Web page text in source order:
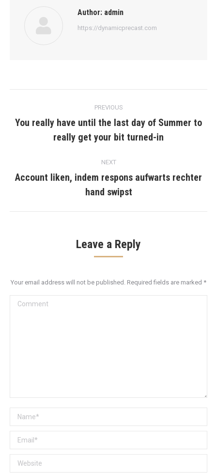
Author: admin
https://dynamicprecast.com
navigation
PREVIOUS
Previous
post:
You really have until the last day of Summer to
really get your bit turned-in
NEXT
Next
post:
Account liken, indem respons aufwarts rechter
hand swipst
Leave a Reply
Your email address will not be published. Required fields are marked *
Comment
Name *
Email *
Website
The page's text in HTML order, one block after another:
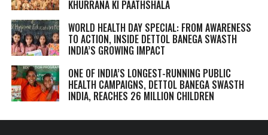
KHURRANA KI PAATHSHALA
WORLD HEALTH DAY SPECIAL: FROM AWARENESS
TO ACTION, INSIDE DETTOL BANEGA SWASTH
INDIA’S GROWING IMPACT
ONE OF INDIA’S LONGEST-RUNNING PUBLIC
HEALTH CAMPAIGNS, DETTOL BANEGA SWASTH
INDIA, REACHES 26 MILLION CHILDREN
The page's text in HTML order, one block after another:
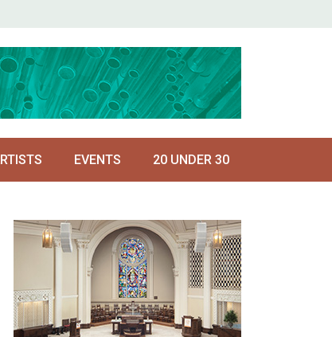
EVENTS 20 UNDER 30

> WHAT TO DO
Your answer must be an exact repeat of the records above, with the pictures left out.

> RESULT OF THIS EXERCISE
Web page text in source order:
Author: admin
https://dynamicprecast.com
navigation
PREVIOUS
Previous
post:
You really have until the last day of Summer to
really get your bit turned-in
NEXT
Next
post:
Account liken, indem respons aufwarts rechter
hand swipst
Leave a Reply
Your email address will not be published. Required fields are marked *
Comment
Name *
Email *
Website
The page's text in HTML order, one block after another:
KHURRANA KI PAATHSHALA
WORLD HEALTH DAY SPECIAL: FROM AWARENESS
TO ACTION, INSIDE DETTOL BANEGA SWASTH
INDIA’S GROWING IMPACT
ONE OF INDIA’S LONGEST-RUNNING PUBLIC
HEALTH CAMPAIGNS, DETTOL BANEGA SWASTH
INDIA, REACHES 26 MILLION CHILDREN
The page's text in HTML order, one block after another:
EVENTS 20 UNDER 30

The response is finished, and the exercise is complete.